Entries taken from a collection
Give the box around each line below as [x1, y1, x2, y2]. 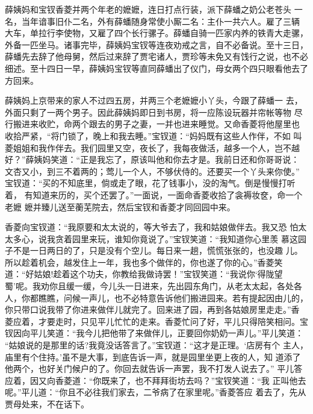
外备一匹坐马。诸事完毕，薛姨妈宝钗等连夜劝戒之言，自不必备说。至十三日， [5, 38, 308, 51]
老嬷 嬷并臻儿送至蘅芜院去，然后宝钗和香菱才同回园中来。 [5, 200, 235, 213]
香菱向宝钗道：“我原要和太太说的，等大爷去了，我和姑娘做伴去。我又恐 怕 [5, 221, 299, 233]
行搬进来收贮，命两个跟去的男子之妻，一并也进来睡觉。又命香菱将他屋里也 [5, 118, 300, 130]
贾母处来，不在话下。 [5, 398, 89, 410]
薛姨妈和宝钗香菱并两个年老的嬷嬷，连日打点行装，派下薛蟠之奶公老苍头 [5, 3, 291, 15]
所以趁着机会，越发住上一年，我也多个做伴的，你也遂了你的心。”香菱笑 [5, 256, 283, 268]
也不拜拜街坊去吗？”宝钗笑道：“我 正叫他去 [135, 374, 306, 386]

WORK ORDER: Without including any pictures, please restate all the records exactly.

RESPONSE TO THE TASK:
Give the box around each line below as [x1, y1, x2, y2]. 
外备一匹坐马。诸事完毕，薛姨妈宝钗等连夜劝戒之言，自不必备说。至十三日， [5, 38, 308, 51]
老嬷 嬷并臻儿送至蘅芜院去，然后宝钗和香菱才同回园中来。 [5, 200, 235, 213]
香菱向宝钗道：“我原要和太太说的，等大爷去了，我和姑娘做伴去。我又恐 怕 [5, 221, 299, 233]
行搬进来收贮，命两个跟去的男子之妻，一并也进来睡觉。又命香菱将他屋里也 [5, 118, 300, 130]
贾母处来，不在话下。 [5, 398, 89, 410]
薛姨妈和宝钗香菱并两个年老的嬷嬷，连日打点行装，派下薛蟠之奶公老苍头 [5, 3, 291, 15]
所以趁着机会，越发住上一年，我也多个做伴的，你也遂了你的心。”香菱笑 [5, 256, 283, 268]
也不拜拜街坊去吗？”宝钗笑道：“我 正叫他去 [135, 374, 306, 386]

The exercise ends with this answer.